▶ **MATERIAL FOR THIS TASK**

- Opening Delimiter -

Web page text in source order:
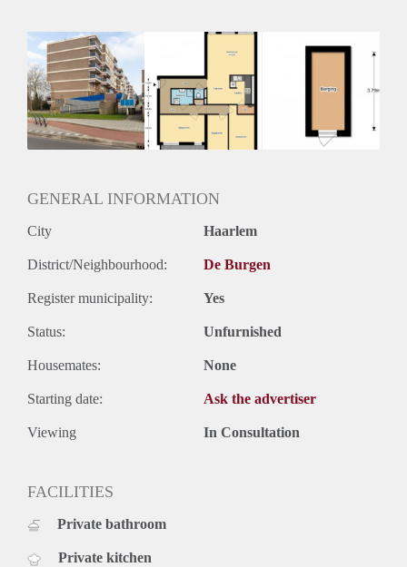
Huurtoeslag
Niet mogelijk
Inkomen eis
2,8 X Maandhuur Bruto
Huurtermijn
Onbepaalde termijn
GENERAL INFORMATION
City Haarlem
District/Neighbourhood: De Burgen
Register municipality: Yes
Status: Unfurnished
Housemates: None
Starting date: Ask the advertiser
Viewing In Consultation
FACILITIES
Private bathroom
Private kitchen
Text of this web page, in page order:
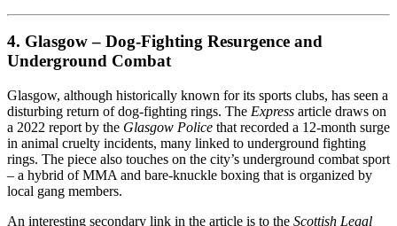
4. Glasgow – Dog‑Fighting Resurgence and
Underground Combat
Glasgow, although historically known for its sports clubs, has seen a
disturbing return of dog‑fighting rings. The Express article draws on
a 2022 report by the Glasgow Police that recorded a 12‑month surge
in animal cruelty incidents, many linked to underground fighting
rings. The piece also touches on the city’s underground combat sport
– a hybrid of MMA and bare‑knuckle boxing that is organized by
local gang members.
An interesting secondary link in the article is to the Scottish Legal
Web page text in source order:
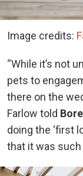
Image credits:
“While it’s not
pets to
there on the
Farlow told
doing the ‘first
that it was such
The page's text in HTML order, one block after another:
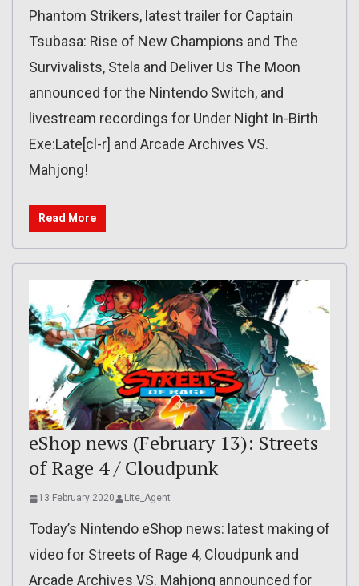
Phantom Strikers, latest trailer for Captain
Tsubasa: Rise of New Champions and The
Survivalists, Stela and Deliver Us The Moon
announced for the Nintendo Switch, and
livestream recordings for Under Night In-Birth
Exe:Late[cl-r] and Arcade Archives VS.
Mahjong!
Read More
eShop news (February 13): Streets
of Rage 4 / Cloudpunk
13 February 2020 Lite_Agent
Today’s Nintendo eShop news: latest making of
video for Streets of Rage 4, Cloudpunk and
Arcade Archives VS. Mahjong announced for
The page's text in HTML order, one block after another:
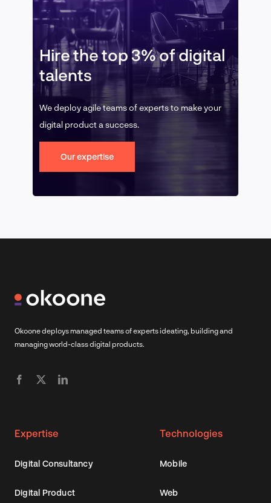
Hire the top 3% of digital
talents
We deploy agile teams of experts to make your
digital product a success.
Our expertise
Okoone deploys managed teams of experts ideating, building and
managing world-class digital products.
Expertise
Digital Consultancy
Digital Product
Technologies
Mobile
Web
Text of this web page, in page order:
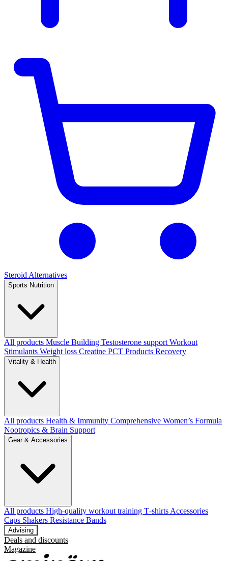
Steroid Alternatives
Sports Nutrition
All products Muscle Building Testosterone support Workout
Stimulants Weight loss Creatine PCT Products Recovery
Vitality & Health
All products Health & Immunity Comprehensive Women’s Formula
Nootropics & Brain Support
Gear & Accessories
All products High‑quality workout training T‑shirts Accessories
Caps Shakers Resistance Bands
Advising
Deals and discounts
Magazine
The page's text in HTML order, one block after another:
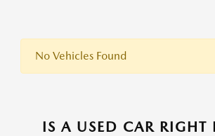
No Vehicles Found
IS A USED CAR RIGHT
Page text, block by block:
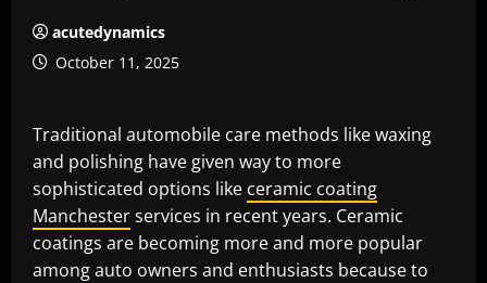
acutedynamics
October 11, 2025
Traditional automobile care methods like waxing
and polishing have given way to more
sophisticated options like ceramic coating
Manchesterservices in recent years. Ceramic
coatings are becoming more and more popular
among auto owners and enthusiasts because to
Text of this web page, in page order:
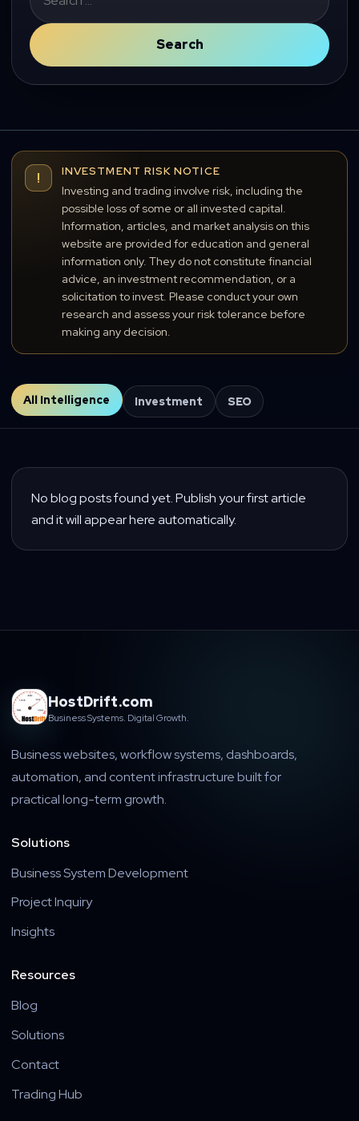
for:
Search
!
INVESTMENT RISK NOTICE
Investing and trading involve risk, including the
possible loss of some or all invested capital.
Information, articles, and market analysis on this
website are provided for education and general
information only. They do not constitute financial
advice, an investment recommendation, or a
solicitation to invest. Please conduct your own
research and assess your risk tolerance before
making any decision.
All Intelligence Investment SEO
No blog posts found yet. Publish your first article
and it will appear here automatically.
HostDrift.com
Business Systems. Digital Growth.
Business websites, workflow systems, dashboards,
automation, and content infrastructure built for
practical long-term growth.
Solutions
Business System Development
Project Inquiry
Insights
Resources
Blog
Solutions
Contact
Trading Hub
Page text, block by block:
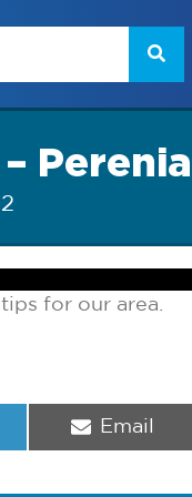
for our area.
Share
Email
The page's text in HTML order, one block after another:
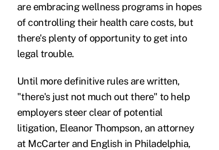
are embracing wellness programs in hopes
of controlling their health care costs, but
there's plenty of opportunity to get into
legal trouble.
Until more definitive rules are written,
"there's just not much out there" to help
employers steer clear of potential
litigation, Eleanor Thompson, an attorney
at McCarter and English in Philadelphia,

- Closing Delimiter -

▶ **EXERCISE OBJECTIVE**
For the word "February", count the lines in the records that contain it. Give the number and no other words.

▶ **SOLUTION**
2